VCB in my opinion has never been that great, apart for some special uses in special environments. esXpress fits all, from single ESX hosts to large clusters. In contrast to VMware’s Disaster Recovery which is still buggy at the time of this blog, esXpress has been on this train for years now, and definitely knows the drill. EsXpress 3.1 is not the holy grail though. Some features were just not easy to use, there was no global GUI to manage all nodes easily and there was no Data deduplication available (not that I am that big a fan data dedup for backup, but ey, everbody does it!).
Enter esXpress 3.5
To make up for most of the shortcomings, esXpress version 3.5 has been introduced. The engine itself still is pretty much the same. And exactly there lies the power of esXpress: It still WORKS. It just works, it always works. Extra features have been added in such a smart and incredible simple way, that the product remains rock stable. No “waiting for the point 1 release” needed here!
I was over at a client who suffered a SAN failure (when upgrading firmware). They were in progress of failing over to their recovery site, when the administrator got an email from one of the production ESX hosts: esXpress had successfully completed its backups. What? All LUNs appeared unavailable at the production site. This host did not have its storage devices rescanned; it still kept on ticking. I think things like this are major plusses for both VMware ESX and esXpress showing their enterprise readiness.
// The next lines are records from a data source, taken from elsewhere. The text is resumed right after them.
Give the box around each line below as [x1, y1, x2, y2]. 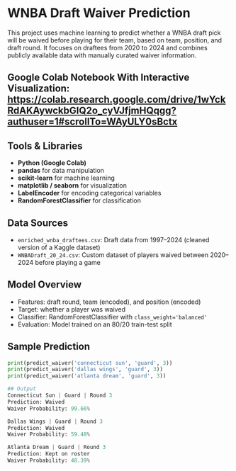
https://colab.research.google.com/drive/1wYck [7, 93, 226, 106]
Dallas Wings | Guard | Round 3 [7, 418, 103, 425]
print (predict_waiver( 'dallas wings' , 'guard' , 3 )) [7, 366, 163, 373]
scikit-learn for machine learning [17, 174, 115, 182]
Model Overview [7, 278, 82, 291]
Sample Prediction [7, 341, 91, 353]
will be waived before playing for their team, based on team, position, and [7, 35, 222, 44]
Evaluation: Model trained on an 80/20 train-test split [17, 320, 172, 329]
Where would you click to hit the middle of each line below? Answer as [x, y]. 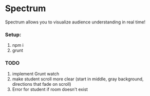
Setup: [13, 35]
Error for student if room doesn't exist [50, 89]
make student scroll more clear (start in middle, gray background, [78, 79]
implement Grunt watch [36, 74]
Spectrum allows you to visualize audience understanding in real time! [75, 22]
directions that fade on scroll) [42, 84]
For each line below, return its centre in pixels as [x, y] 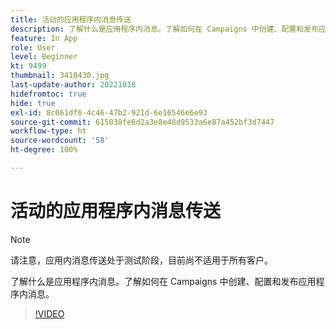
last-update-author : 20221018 [73, 85]
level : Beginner [44, 57]
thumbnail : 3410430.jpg [60, 76]
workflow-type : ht [48, 131]
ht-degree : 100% [44, 150]
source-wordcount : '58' [60, 141]
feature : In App [44, 38]
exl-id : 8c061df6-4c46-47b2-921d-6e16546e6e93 [109, 112]
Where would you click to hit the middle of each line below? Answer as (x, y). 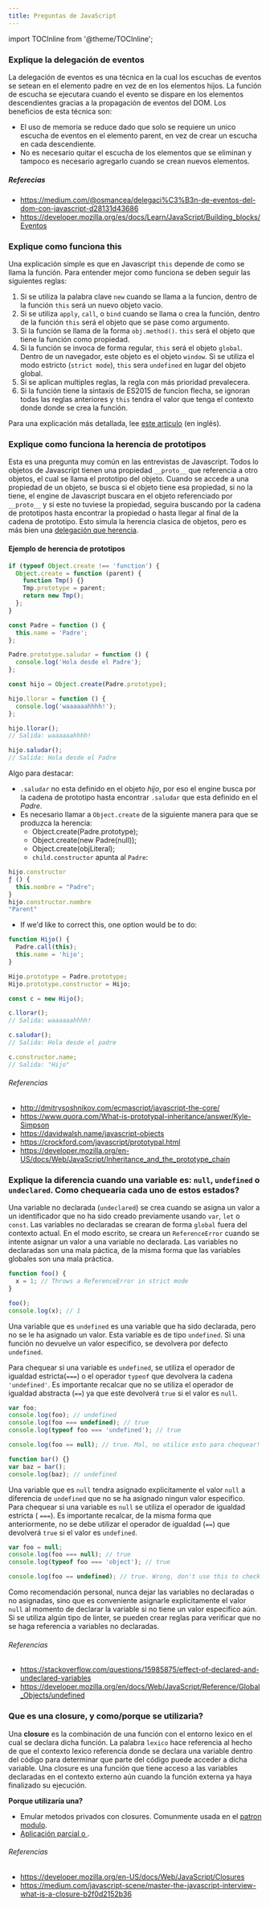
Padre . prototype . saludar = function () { (79, 655)
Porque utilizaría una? (45, 1801)
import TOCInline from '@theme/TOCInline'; (81, 39)
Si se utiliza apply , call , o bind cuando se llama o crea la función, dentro (140, 314)
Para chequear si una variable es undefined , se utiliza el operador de (122, 1367)
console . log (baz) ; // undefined (62, 1474)
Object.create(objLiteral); (73, 849)
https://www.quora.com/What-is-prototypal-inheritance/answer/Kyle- (135, 1116)
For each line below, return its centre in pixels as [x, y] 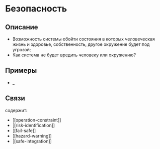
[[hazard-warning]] [32, 136]
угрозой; [22, 50]
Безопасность [36, 9]
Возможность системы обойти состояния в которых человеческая [83, 39]
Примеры [21, 71]
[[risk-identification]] [34, 125]
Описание [22, 27]
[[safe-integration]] [32, 141]
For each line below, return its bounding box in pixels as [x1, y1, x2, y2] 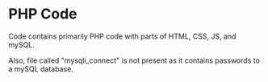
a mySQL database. [8, 64, 74, 73]
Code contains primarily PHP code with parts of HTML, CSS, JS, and [8, 31, 237, 41]
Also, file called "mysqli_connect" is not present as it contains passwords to [8, 55, 261, 65]
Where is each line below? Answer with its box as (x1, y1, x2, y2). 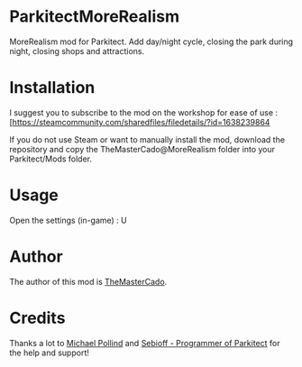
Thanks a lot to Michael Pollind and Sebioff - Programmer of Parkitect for (9, 337, 280, 348)
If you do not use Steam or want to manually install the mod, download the (9, 133, 286, 145)
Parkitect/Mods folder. (9, 153, 93, 164)
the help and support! (9, 347, 90, 358)
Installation (9, 78, 96, 98)
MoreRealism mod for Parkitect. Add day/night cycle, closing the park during (9, 36, 294, 47)
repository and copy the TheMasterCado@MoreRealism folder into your (9, 143, 276, 154)
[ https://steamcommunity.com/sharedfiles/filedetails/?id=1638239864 (9, 116, 270, 127)
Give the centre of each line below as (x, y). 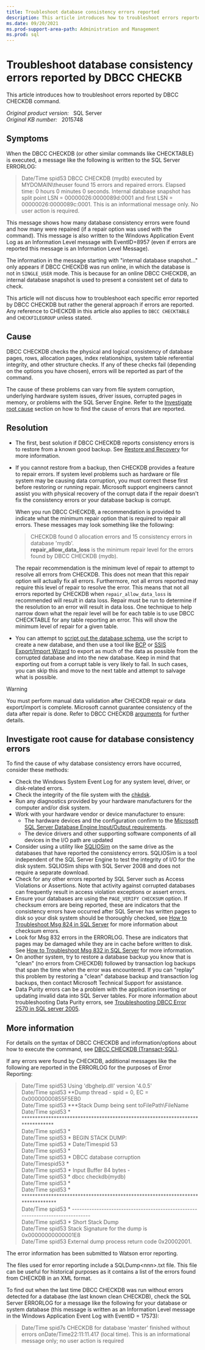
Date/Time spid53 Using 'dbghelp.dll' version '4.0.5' (87, 1086)
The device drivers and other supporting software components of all (110, 833)
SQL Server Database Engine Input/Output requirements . (95, 827)
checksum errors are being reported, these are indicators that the (98, 905)
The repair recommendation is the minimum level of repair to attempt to (105, 568)
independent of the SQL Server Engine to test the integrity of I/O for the (105, 860)
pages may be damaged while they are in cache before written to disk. (104, 944)
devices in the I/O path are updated (69, 840)
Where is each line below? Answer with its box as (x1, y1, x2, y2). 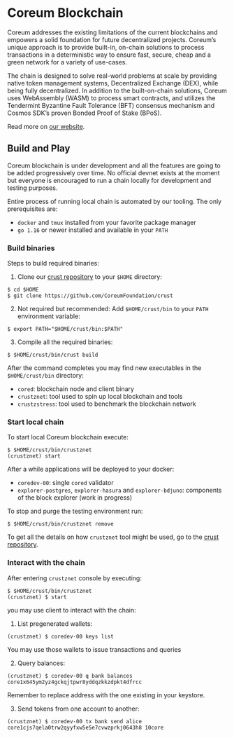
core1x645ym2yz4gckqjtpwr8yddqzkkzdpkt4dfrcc (7, 678, 142, 685)
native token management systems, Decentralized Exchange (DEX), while (7, 78, 219, 87)
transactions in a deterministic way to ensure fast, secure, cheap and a (7, 50, 212, 59)
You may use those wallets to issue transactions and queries (7, 645, 182, 653)
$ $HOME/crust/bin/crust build (7, 352, 98, 359)
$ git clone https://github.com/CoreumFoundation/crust (7, 292, 173, 299)
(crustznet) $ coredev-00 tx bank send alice (7, 718, 142, 725)
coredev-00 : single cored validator (17, 479, 114, 487)
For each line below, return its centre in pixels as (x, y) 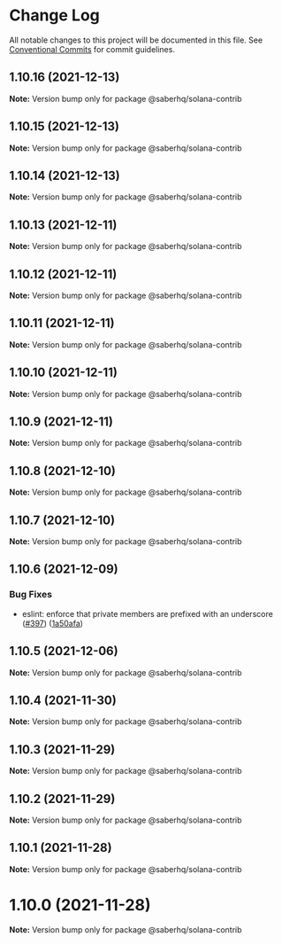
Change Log (54, 16)
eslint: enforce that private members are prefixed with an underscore (148, 613)
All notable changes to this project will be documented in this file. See (136, 40)
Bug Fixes (31, 595)
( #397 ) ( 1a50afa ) (53, 623)
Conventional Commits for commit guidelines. (92, 49)
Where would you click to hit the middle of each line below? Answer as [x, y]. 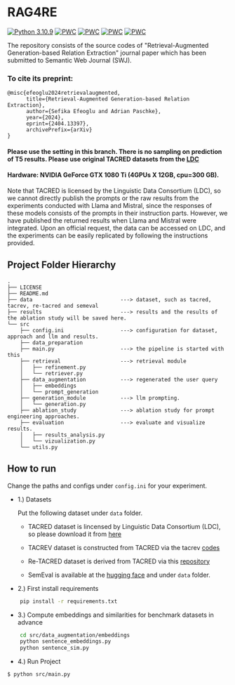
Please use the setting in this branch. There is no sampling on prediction [115, 151]
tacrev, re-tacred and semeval [53, 306]
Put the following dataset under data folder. [80, 513]
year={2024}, [45, 118]
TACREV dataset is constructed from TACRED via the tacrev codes [124, 547]
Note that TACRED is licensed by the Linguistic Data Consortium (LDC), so [114, 191]
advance [30, 622]
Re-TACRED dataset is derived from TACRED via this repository [119, 561]
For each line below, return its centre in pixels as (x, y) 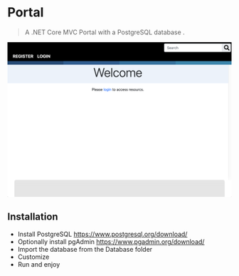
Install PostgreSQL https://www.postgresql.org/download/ (102, 234)
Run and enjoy (39, 264)
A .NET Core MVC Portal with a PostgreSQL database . (105, 32)
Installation (33, 217)
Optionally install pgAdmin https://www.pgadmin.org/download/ (111, 241)
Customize (33, 257)
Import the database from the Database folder (85, 249)
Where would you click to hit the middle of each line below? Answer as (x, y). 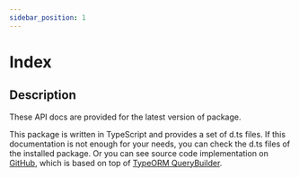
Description (43, 95)
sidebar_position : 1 (48, 18)
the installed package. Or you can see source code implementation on (139, 153)
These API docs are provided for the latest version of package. (125, 117)
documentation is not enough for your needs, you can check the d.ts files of (150, 144)
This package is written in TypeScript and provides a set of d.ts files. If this (147, 134)
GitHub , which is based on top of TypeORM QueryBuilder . (116, 163)
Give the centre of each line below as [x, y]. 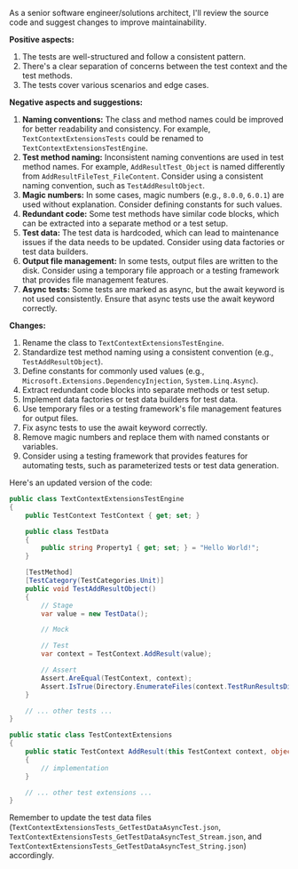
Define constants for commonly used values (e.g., [113, 371]
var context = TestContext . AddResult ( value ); [127, 654]
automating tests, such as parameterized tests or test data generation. [150, 465]
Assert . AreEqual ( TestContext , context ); [117, 678]
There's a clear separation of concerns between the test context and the [155, 66]
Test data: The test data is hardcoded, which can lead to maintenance [150, 233]
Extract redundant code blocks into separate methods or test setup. [146, 390]
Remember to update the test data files [81, 817]

Finally: A working global GUI
From the initial ESX 3.5 release, PHD also released a GUI to manage all esXpress instances from one central portal. In the old 3.1 (and before) days, you ended up copying configfiles between hosts; working, but not very user friendly. You might think that adding a central GUI took a lot of deep digging in the code of esXpress. But, they surprised once again: The GUI just holds the config files and, could it be more simple, the GUI appliance introduces a small NFS store. The NFS store is automagically mounted to the ESX servers, and presto! That is where the config files can be found. EsXpress itself just has to check the share for a new config, something already (partly) in existance in the previous version.
Even better: the GUI does a great job. I had some trouble with the first versions, some manual labor was needed to get it going (like manually needing to change the time zone and not being able to add a second DNS server). All these issues are fixed now, but even those early versions were already very effective. And things have become only better since then!
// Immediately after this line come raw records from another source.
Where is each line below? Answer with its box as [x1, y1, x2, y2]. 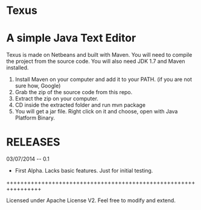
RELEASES [6, 135, 60, 149]
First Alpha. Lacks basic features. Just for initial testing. [14, 167, 153, 174]
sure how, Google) [14, 82, 61, 89]
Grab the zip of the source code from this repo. [14, 89, 133, 96]
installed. [6, 64, 29, 71]
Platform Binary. [14, 114, 56, 121]
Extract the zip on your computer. [14, 95, 98, 103]
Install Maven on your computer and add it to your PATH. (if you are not [14, 76, 192, 83]
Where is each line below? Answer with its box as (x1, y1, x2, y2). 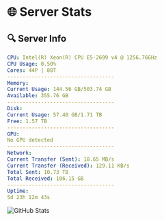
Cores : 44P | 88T (7, 66, 57, 74)
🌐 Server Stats (7, 4, 92, 20)
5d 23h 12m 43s (7, 194, 51, 201)
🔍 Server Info (7, 32, 67, 44)
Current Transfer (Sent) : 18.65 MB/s (7, 156, 115, 163)
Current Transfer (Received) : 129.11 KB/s (7, 162, 130, 169)
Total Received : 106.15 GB (7, 175, 84, 182)
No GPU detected (7, 137, 53, 144)
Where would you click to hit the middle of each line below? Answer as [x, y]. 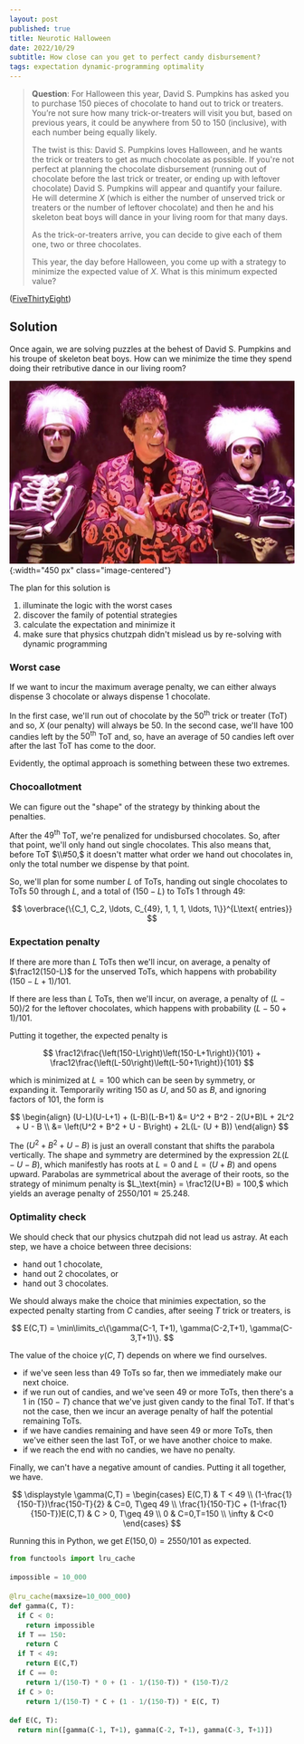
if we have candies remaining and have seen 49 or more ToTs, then [147, 1430]
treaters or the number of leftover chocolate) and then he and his [152, 207]
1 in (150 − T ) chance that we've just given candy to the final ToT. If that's [158, 1401]
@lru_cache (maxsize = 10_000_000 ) [70, 1596]
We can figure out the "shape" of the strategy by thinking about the [135, 807]
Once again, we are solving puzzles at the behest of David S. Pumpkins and [150, 349]
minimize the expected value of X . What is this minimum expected [154, 271]
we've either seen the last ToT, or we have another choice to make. [147, 1440]
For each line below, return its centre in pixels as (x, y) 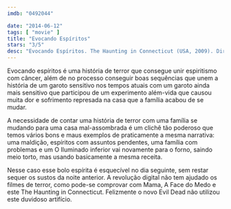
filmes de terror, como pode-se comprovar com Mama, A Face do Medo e (112, 185)
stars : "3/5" (26, 45)
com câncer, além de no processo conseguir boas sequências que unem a (113, 78)
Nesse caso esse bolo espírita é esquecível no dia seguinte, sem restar (108, 170)
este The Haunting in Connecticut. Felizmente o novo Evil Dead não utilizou (113, 192)
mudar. (17, 107)
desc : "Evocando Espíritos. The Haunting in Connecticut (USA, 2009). (110, 51)
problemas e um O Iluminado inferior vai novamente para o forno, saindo (110, 149)
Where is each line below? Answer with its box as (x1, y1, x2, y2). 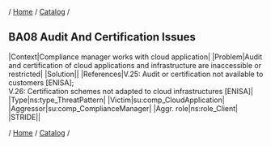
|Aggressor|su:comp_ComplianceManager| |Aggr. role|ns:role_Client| (8, 103, 239, 113)
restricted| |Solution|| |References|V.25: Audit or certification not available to (8, 69, 264, 79)
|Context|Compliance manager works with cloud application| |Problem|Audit (8, 52, 263, 62)
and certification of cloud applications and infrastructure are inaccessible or (8, 60, 261, 70)
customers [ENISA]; (8, 77, 74, 88)
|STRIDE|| (8, 112, 41, 122)
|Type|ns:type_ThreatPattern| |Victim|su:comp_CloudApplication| (8, 95, 225, 105)
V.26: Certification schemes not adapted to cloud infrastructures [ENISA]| (8, 86, 253, 96)

Because “everybody has it”: Deduplication
What should we do without deduplication nowadays? It is a major hype around storage and backup. If you don’t have it, you’re out of business it seems. But who ever thinks about the risks and limitations involved (see: The Dedup Dillema).
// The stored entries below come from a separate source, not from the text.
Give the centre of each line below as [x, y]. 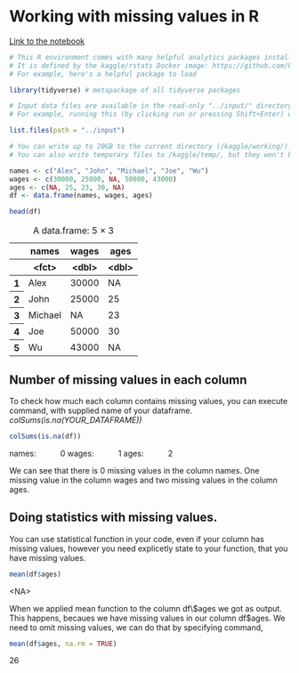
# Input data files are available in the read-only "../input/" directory [151, 106]
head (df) [25, 212]
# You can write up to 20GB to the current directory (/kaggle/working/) [149, 147]
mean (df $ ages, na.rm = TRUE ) [63, 644]
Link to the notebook [47, 41]
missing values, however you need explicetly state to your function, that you [149, 548]
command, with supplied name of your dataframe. [101, 410]
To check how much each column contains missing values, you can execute [149, 401]
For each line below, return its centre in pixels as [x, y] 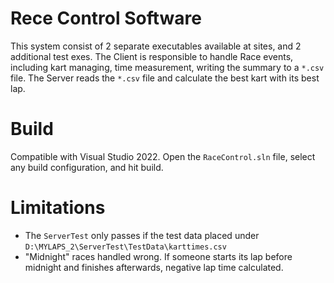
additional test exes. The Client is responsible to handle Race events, [152, 56]
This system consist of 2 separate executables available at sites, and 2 [156, 46]
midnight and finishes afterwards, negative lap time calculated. [154, 267]
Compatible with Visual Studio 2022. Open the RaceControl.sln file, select [163, 156]
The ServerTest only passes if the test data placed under [142, 235]
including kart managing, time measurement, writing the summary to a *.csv [167, 67]
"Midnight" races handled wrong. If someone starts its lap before [158, 256]
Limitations [58, 208]
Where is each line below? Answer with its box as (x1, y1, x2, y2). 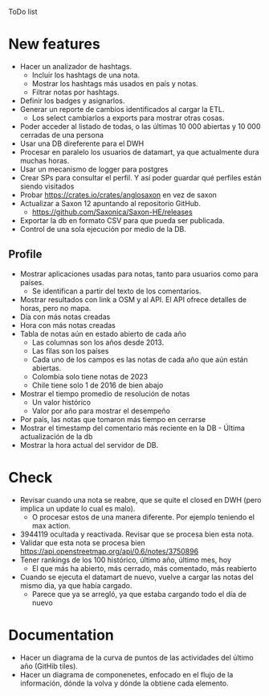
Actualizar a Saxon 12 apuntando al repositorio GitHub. (19, 198, 201, 208)
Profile (8, 247, 43, 261)
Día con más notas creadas (19, 312, 111, 321)
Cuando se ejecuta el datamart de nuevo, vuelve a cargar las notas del (19, 572, 255, 582)
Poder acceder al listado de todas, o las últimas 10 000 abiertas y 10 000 (19, 121, 261, 131)
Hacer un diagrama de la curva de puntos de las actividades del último (19, 652, 255, 662)
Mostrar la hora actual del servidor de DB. (19, 440, 159, 449)
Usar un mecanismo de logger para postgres (19, 164, 169, 174)
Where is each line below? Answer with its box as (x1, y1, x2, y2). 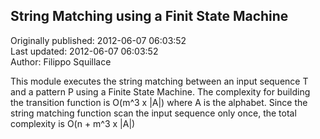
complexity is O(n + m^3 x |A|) (10, 117, 136, 129)
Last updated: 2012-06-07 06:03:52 (10, 45, 159, 57)
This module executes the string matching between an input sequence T (10, 75, 309, 87)
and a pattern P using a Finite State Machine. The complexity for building (10, 85, 311, 98)
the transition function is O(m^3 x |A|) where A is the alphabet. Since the (10, 96, 308, 108)
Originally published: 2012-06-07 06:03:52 (10, 34, 187, 46)
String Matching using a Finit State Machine (10, 8, 289, 25)
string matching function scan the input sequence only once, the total (10, 107, 297, 119)
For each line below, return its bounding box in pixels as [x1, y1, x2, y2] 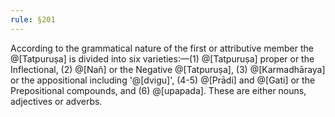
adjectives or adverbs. [10, 95, 103, 107]
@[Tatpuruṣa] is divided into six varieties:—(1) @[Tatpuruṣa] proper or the [10, 52, 315, 65]
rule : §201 [10, 14, 56, 25]
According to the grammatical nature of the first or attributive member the [10, 42, 314, 54]
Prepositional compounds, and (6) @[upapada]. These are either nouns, [10, 84, 307, 96]
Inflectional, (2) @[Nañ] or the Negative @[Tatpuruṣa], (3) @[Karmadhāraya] [10, 63, 326, 75]
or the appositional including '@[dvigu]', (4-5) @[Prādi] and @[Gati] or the [10, 74, 316, 86]
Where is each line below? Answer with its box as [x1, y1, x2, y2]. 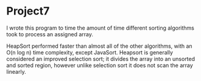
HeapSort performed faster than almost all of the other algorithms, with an [6, 42, 193, 50]
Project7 [6, 4, 50, 18]
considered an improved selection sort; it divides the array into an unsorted [6, 55, 196, 62]
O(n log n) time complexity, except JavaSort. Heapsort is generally [6, 48, 174, 56]
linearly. [6, 68, 26, 75]
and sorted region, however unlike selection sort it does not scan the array [6, 62, 193, 69]
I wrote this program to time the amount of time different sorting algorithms [6, 24, 195, 31]
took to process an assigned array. [6, 30, 93, 37]

The idea of deduplication is brilliant, but the implementation has to be right. I must admit, I am not a big fan of deduplication. It is still your vital data you are talking about! Admit nr.2: EsXpress 3.5 managed to change my opinion to dedup a little.
The deduplication implementation of esXpress is in style with PHDs way of working: both effective and simple. A separate appliance is installed (which is in fact the same one as the GUI appliance. At first boot of the appliance you choose what the appliance will become. Smart!). The dedup appliance (called PHDD for PHd Data Dedup) can mount a datastore or an NFS store for storing its deduped data. It performs quite well, saving diskspace as you backup more of the same (or alike) data. It is now much “cheaper” to keep more backups of your VMs.
Only few changes appear to have been made to esXpress itself to allow PHDD as a backup target, so once again, stability guaranteed.
So now all your data lives inside the PHDD appliance. Now how do I get out this data the way I want it? PHD did something clever: They added a CIFS/SAMBA interface to the appliance, allowing you to browse, copy and backup your VMs as if they weren’t deduped at all! This last feature makes the mix of backup and dedup more acceptable, even effectively useable 🙂
When will the fun EVER stop? File level restore!
The best feature of the PHDD dedup target in my opinion, next to dedup itself, is the ability to perform file level restores. At last you can get out that one single file of a full VM without having to restore the whole thing. This option is so cool, you simply browse to the appliance, select your files, and save the collection you marked as a single zip file! Couldn’t be easier, another bulls eye for PHD, even in their first release of this piece of software.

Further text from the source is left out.